The IC will support these features:

C++ code written to modern standards using the Pi Pico SDK
- Support for the RP2350 only
- No support for Arduino; use the Pico SDK only
- No support for displays, as plenty of alternatives exist already
- Fallback to plain C for critical tasks where warranted
- Use of CMake for configuration through and through
Full use of multicore:
- Bare-metal critical tasks running on one core
- FreeRTOS running on the other for housekeeping/communication tasks
- Reliance on FreeRTOS for all memory management
Support for industry-standard communications
- SCPI over USBTMC for instrument management
- USB Serial for debug / status management
Safety features
- Last-ditch exception manager that puts the instrument in safe mode on crash and halt

Enabling FreeRTOS on the RP2350
Marco Tabini • a day ago • 0 comments
Adding FreeRTOS support to IC is relatively simple. First, we add RPi's own branch of FreeRTOS as an external submodule to the repository:
```
git submodule add https://github.com/raspberrypi/FreeRTOS-Kernel.git
```
Next, we copy a few files from the FreeRTOS source into the project's main directory; these include a CMake config file, a C include file that provides the actual configuration for FreeRTOS, and a couple small C source files that provide some functionality required by FreeRTOS to run.
We must also define a vApplicationStackOverflowHook() function that is called by FreeRTOS when a task overflows its stack. Right now, our implementation (in freertos/rp2350.c) simply asserts and crashes the core, but in a future iteration we will use it to call our exception handler to give the code an opportunity to place our device in a safe mode before resetting or halting.
FreeRTOS configuration
The stock configuration that comes in the FreeRTOS source sets up the operating system with multi-core support and allows all tasks to run on either core. We, however, want FreeRTOS to only run on core 0 while reserving core 1 for our critical tasks. Therefore, we change the configuration so that FreeRTOS runs in single-core mode:
```
#define configNUMBER_OF_CORES 1
#define configNUM_CORES configNUMBER_OF_CORES
#define configTICK_CORE 0
#define configRUN_MULTIPLE_PRIORITIES 1
/* SMP Related config. */
#define configUSE_CORE_AFFINITY 0
#define configUSE_PASSIVE_IDLE_HOOK 0
#define portSUPPORT_SMP 0
```
Making TinyUSB work
Interestingly, this configuration causes TinyUSB to stop working; I haven't really figured out why this is the case, but my bet is that, by default, the SDK attempts to run the TinyUSB task on core 1 if it detects FreeRTOS; since we do not support SMP, this approach fails.

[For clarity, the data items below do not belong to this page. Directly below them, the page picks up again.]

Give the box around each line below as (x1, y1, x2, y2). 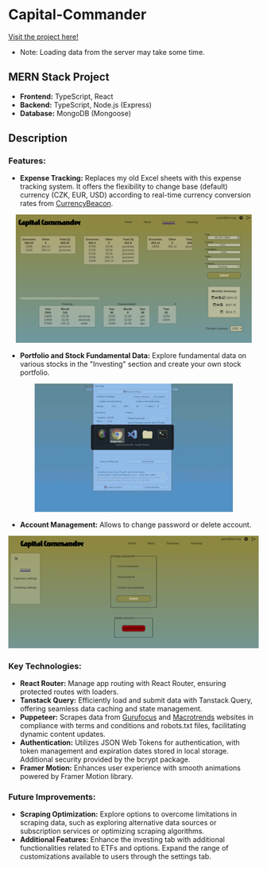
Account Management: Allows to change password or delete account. (19, 520, 252, 530)
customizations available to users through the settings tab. (19, 851, 212, 861)
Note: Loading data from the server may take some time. (19, 47, 205, 57)
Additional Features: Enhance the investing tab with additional (19, 835, 225, 844)
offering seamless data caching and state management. (19, 704, 203, 714)
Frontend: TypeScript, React (19, 92, 114, 101)
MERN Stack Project (8, 70, 110, 84)
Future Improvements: (8, 792, 96, 802)
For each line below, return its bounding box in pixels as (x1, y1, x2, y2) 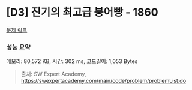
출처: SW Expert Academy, (20, 70, 86, 78)
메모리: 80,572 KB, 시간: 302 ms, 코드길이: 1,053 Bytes (6, 58, 138, 65)
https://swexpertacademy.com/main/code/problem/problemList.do (20, 77, 187, 85)
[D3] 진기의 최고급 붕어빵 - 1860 (6, 5, 158, 19)
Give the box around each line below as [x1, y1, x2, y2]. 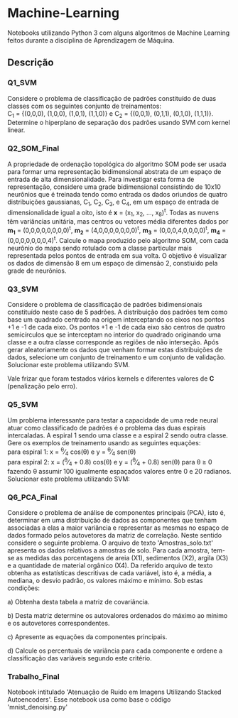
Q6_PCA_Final [7, 492, 58, 502]
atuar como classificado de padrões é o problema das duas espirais [7, 423, 206, 432]
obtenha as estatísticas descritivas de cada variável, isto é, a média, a [7, 568, 212, 577]
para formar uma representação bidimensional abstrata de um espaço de [7, 167, 222, 175]
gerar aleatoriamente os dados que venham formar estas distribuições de [7, 346, 222, 354]
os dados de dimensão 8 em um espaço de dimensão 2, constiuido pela [7, 259, 218, 268]
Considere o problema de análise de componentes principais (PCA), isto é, [7, 508, 226, 516]
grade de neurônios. [7, 266, 67, 275]
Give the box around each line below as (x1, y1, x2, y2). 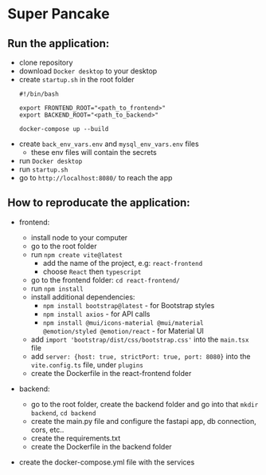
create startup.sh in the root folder (18, 75, 135, 84)
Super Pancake (7, 5, 110, 23)
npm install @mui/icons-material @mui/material (42, 319, 204, 327)
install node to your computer (30, 232, 128, 242)
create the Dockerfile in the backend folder (30, 441, 172, 451)
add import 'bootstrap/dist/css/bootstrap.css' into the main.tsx (30, 334, 249, 344)
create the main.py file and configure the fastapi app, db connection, (30, 416, 256, 426)
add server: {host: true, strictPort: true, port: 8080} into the (30, 351, 251, 361)
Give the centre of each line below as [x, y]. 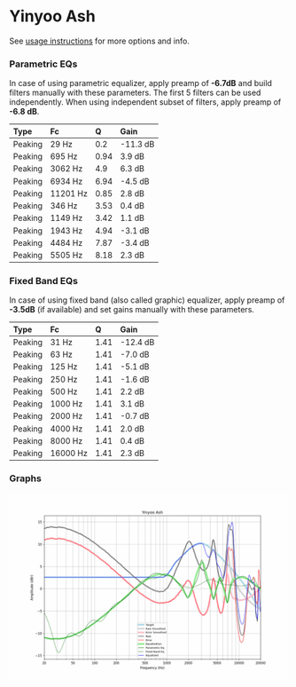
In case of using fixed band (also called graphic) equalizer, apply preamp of [147, 300]
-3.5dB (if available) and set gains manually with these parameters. [132, 310]
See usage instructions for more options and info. [100, 41]
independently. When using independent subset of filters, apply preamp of [145, 102]
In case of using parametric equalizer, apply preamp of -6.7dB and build [141, 83]
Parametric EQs [43, 64]
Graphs [25, 478]
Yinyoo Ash [52, 16]

The fix to this problem is pretty simple: We just provide our own TinyUSB task and call tud_task() directly. Eventually, when we add more substantial USB support, we'll move this code into its own class, but for now it's just a simple function inside main.cpp.
Putting it all together
The new version of the source demonstrates that everything works by spawning three tasks:
- A core 1 task that outputs some text; this demonstrates that code is running on both cores.
- A core 0 task that calls TinyUSB.
- A second core 0 task that does the same, interlacing with the core 1 task; this demonstrates that FreeRTOS is multitasking successfully.